* DIRECTIONS FOR THIS TASK
Starting with the opening line of the entries below, transcribe each line exactly up to and including the one that has "Date : [16, 46, 38, 57]"; pictures are not copied.

[Start of Attachment]

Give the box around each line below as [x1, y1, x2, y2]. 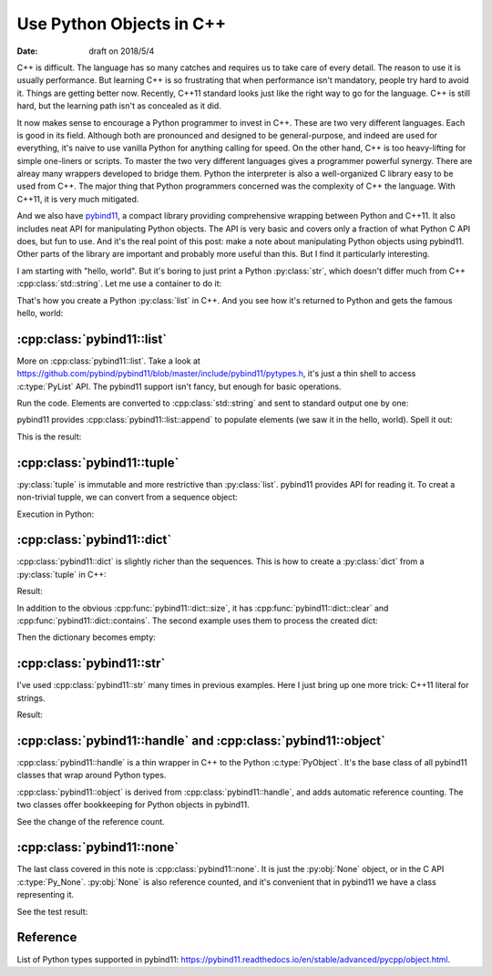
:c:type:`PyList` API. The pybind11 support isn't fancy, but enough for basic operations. [16, 381, 342, 392]
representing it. [16, 889, 75, 900]
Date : [16, 46, 38, 57]
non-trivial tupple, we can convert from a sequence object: [16, 492, 239, 503]
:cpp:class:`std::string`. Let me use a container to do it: [16, 278, 222, 289]
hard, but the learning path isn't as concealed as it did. [16, 100, 222, 111]
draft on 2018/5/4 [88, 46, 155, 57]
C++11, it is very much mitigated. [16, 193, 139, 204]
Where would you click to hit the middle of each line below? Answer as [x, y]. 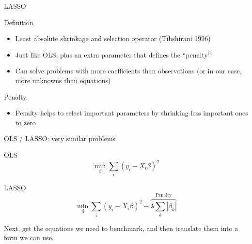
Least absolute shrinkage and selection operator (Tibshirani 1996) [113, 38]
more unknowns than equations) [63, 80]
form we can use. [29, 237]
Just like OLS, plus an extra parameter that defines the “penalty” [113, 54]
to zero [25, 122]
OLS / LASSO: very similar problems [60, 138]
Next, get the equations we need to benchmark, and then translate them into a [121, 228]
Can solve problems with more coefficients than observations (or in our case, [128, 71]
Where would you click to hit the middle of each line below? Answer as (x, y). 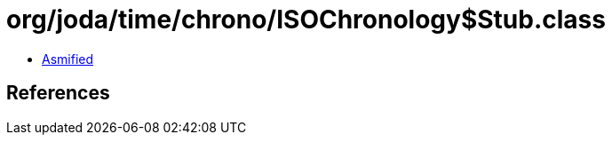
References (58, 93)
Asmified (68, 59)
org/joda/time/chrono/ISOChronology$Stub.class (306, 20)
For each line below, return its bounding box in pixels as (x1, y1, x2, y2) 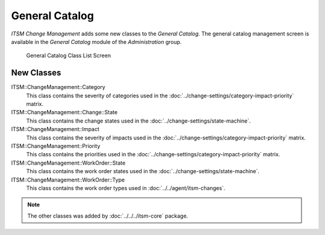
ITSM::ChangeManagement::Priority (11, 142, 101, 150)
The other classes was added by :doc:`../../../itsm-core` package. (27, 212, 188, 219)
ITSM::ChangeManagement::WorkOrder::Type (11, 176, 125, 183)
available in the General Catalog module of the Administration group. (11, 38, 182, 45)
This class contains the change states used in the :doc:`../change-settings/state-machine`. (26, 117, 251, 124)
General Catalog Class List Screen (26, 52, 111, 60)
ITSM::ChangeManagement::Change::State (11, 109, 118, 116)
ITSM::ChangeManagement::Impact (11, 126, 99, 133)
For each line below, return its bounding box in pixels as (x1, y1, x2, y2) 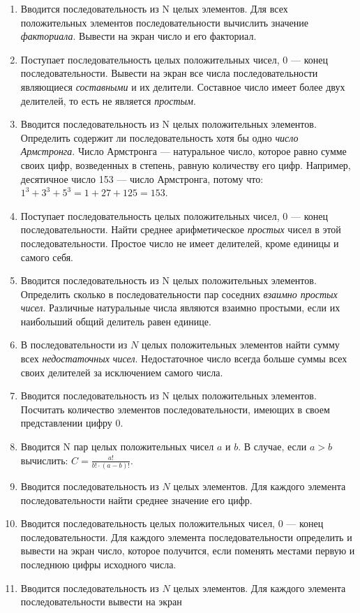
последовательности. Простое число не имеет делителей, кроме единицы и (20, 235, 339, 250)
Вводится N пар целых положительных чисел (20, 439, 214, 454)
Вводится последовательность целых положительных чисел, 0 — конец (20, 516, 324, 531)
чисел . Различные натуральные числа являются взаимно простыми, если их (20, 300, 340, 315)
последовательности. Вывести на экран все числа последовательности (20, 66, 318, 80)
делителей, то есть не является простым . (20, 93, 196, 108)
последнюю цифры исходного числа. (20, 556, 177, 571)
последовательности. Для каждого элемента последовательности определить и (20, 529, 352, 544)

[End of Attachment]

* RESULT OF THIS EXERCISE
Give the box around each line below as [x1, y1, x2, y2]. 
:c:type:`PyList` API. The pybind11 support isn't fancy, but enough for basic operations. [16, 381, 342, 392]
representing it. [16, 889, 75, 900]
Date : [16, 46, 38, 57]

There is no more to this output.